We don't know if there's going to be a bust on the horizon,
but at least this boom cycle looks longer than it has been in the past.
And they are taking a big swing here, though, because you're right.
It has been a very cyclical industry, but now they are putting
so much money into building out capacity. I mean, the chip outlay investment plans in South Korea
total up to $720 billion. That is a massive capital expenditure plan right there. And so if memory
turns out to not be a super cycle, if it goes back into being very cyclical, then these companies
are on the hook for once you start building a factory, you know, that is money that is almost a sunk
cost at that point. It's very hard to stop building a factory in Indiana. So this is a big bet that
the memory industry is not going to enter another crash. It's a big bet that this is a mega cycle,
a super cycle, whatever adjective you want to put in front of a cycle. The problem in the past is
there's always been a crash. Maybe this time will be different. And just ahead of the IPO,
Bloomberg reported that demand for this listing is about seven times more than the available
shares. So at least initially demand looks very hot. Let's move on. There's a building in the middle
of Midtown Manhattan that is sagging under its own weight. And yet 10,000 tons of steel is not the
only pressure it is feeling. Earlier this week, the former Pfizer headquarters in Manhattan
suffered a major construction scare after structural columns buckled and floors drooped as workers
toiled to convert the old office building into new apartments. The building is set to become the
largest office to residential conversion in U.S. history, creating about 1,600 apartments
complete with a rooftop pool. But the issues with the East 42nd Street project are threatening
to cast doubt on how residential conversions are perceived going forward. While the building
has since been stabilized and the engineering challenge appears fixable, the bigger challenge
may be to public confidence. If this project goes sideways, it could make investors,
lenders, and future tenants much more cautious about similar projects, which is not good for New York
City, which has been aggressively promoting conversions via tax incentives and zoning reforms.

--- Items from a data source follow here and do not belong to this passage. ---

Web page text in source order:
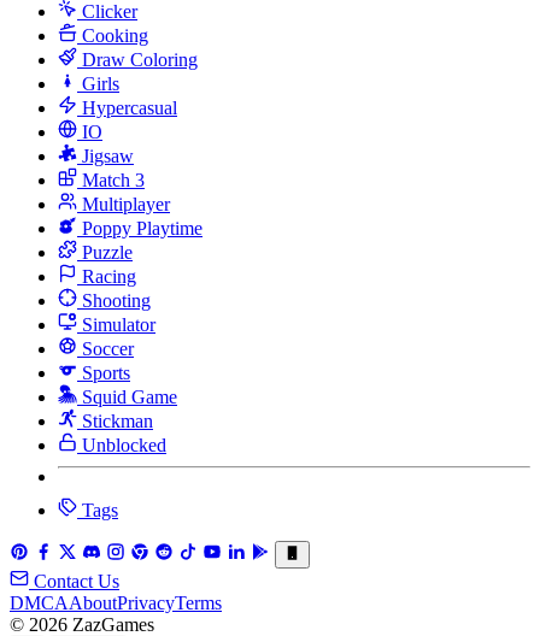
Clicker
Cooking
Draw Coloring
Girls
Hypercasual
IO
Jigsaw
Match 3
Multiplayer
Poppy Playtime
Puzzle
Racing
Shooting
Simulator
Soccer
Sports
Squid Game
Stickman
Unblocked
Tags
Contact Us
DMCAAboutPrivacyTerms
© 2026 ZazGames

The city changed zoning rules in 2024 to allow older office buildings to be transformed into
residential properties in the hopes of alleviating one of the tightest housing markets in the
world. Neil, what is scarier? A collapsing building in New York City or their prospect of trying
to look for somewhere to live in New York City? They are both daunting. I'm never moving again.
This was a very ambitious project. This was one of the more complex office.

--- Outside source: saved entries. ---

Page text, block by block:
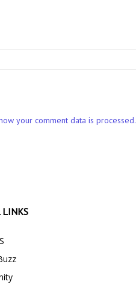
your comment data is processed.
LINKS
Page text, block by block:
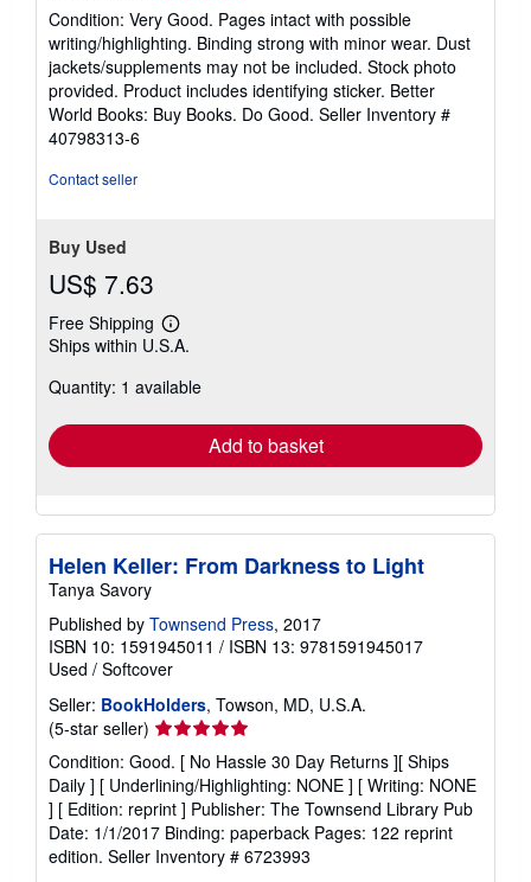
rating
5
out
of
5
stars
Condition: Very Good. Pages intact with possible
writing/highlighting. Binding strong with minor wear. Dust
jackets/supplements may not be included. Stock photo
provided. Product includes identifying sticker. Better
World Books: Buy Books. Do Good. Seller Inventory #
40798313-6
Contact seller
Buy Used
US$ 7.63
Free Shipping
Learn
more
shipping
Ships within U.S.A.
Quantity: 1 available
Add to basket
Helen Keller: From Darkness to Light
Tanya Savory
Published by Townsend Press, 2017
ISBN 10: 1591945011 / ISBN 13: 9781591945017
Used / Softcover
Seller: BookHolders, Towson, MD, U.S.A.
(5-star seller) Seller
rating
5
out
of
5
stars
Condition: Good. [ No Hassle 30 Day Returns ][ Ships
Daily ] [ Underlining/Highlighting: NONE ] [ Writing: NONE
] [ Edition: reprint ] Publisher: The Townsend Library Pub
Date: 1/1/2017 Binding: paperback Pages: 122 reprint
edition. Seller Inventory # 6723993

residential conversions anywhere. It's also the biggest because there was two buildings here. They were
built in the 1970s and they were going to add 19 new stories atop one of them, which was 10
stories high. And then yet another tower that's 33 stories and they were basically going to
gut that and reconfigure it. And on top of that, you wanted to add a rooftop pool, of course,
a fitness center, ground level shops, and then of course, 1600 new apartments. Robert Fuller
was a principal at Gensler, who's working on this Pfizer building conversion, told Bloomberg that is
basically like surgery. There's just so many technical challenges, unique conditions from floor to floor.
So as office to residential conversions go, this one was extremely complicated, a far cry from all
the popsicle stick bridges you made in eighth grade.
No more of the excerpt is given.